The dealing of dendrites in ArborVitae occurs in four consecutive phases. In the “appending” mode, dendritic segments are distributed to somata or to the previous dendritic group (e.g. distal dendrites are attached to proximal dendrites). In the first “extending” phase, segments are attached to the stems of their own groups or to the terminal tips of other extending dendrites, causing the elongation of the tree. The “branching” phase consists in the distribution of segments to non-terminal points of the same dendritic group. The last phase is a second turn of extending attachment³². More complex dendritic topologies can be simulated by growing several distinct groups of dendrites in consecutive “layers” of the tree (e.g. proximal segments, lateral segments, distal segments, etc.).

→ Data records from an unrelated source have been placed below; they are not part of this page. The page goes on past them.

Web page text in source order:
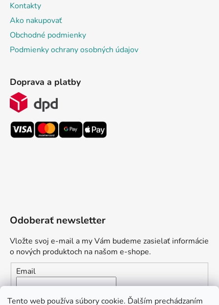
Tento web používa súbory cookie. Ďalším prechádzaním
Kontakty
Ako nakupovať
Obchodné podmienky
Podmienky ochrany osobných údajov
Doprava a platby
Odoberať newsletter
Vložte svoj e-mail a my Vám budeme zasielať informácie
o nových produktoch na našom e-shope.
Email
Vložením e-mailu súhlasíte s
podmienkami ochrany
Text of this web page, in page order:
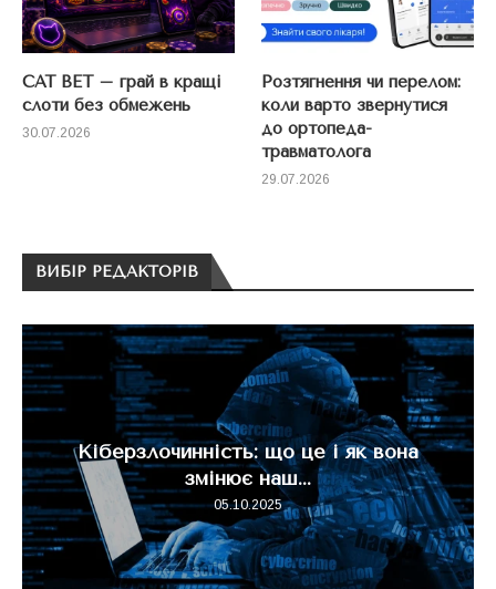
CAT BET – грай в кращі
слоти без обмежень
30.07.2026
Розтягнення чи перелом:
коли варто звернутися
до ортопеда-
травматолога
29.07.2026
ВИБІР РЕДАКТОРІВ
Кіберзлочинність: що це і як вона
змінює наш...
05.10.2025
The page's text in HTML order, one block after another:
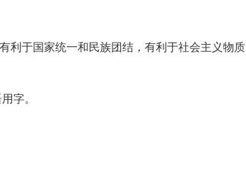
利于国家统一和民族团结，有利于社会主义物质
字。
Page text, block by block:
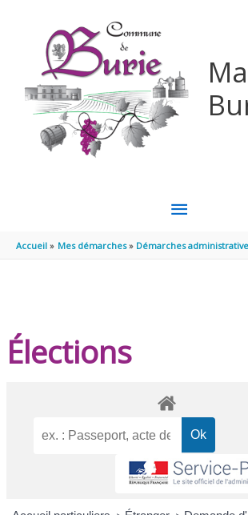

Similarly to the models described in the previous section, ArborVitae’s algorithms sample values of geometrical parameters (angles, diameters, etc.) stochastically within statistical distributions. In addition to describing neuronal morphology and growth in time, however, Senft’s program addresses the issue of the space distribution of neurons. Since neurons are grown in groups, the statistical description (and generation) of their geometry also results in overall system (or “tissue”) anatomical properties. Neurons can thus be arranged in nuclei, laminae, or variously shaped layers.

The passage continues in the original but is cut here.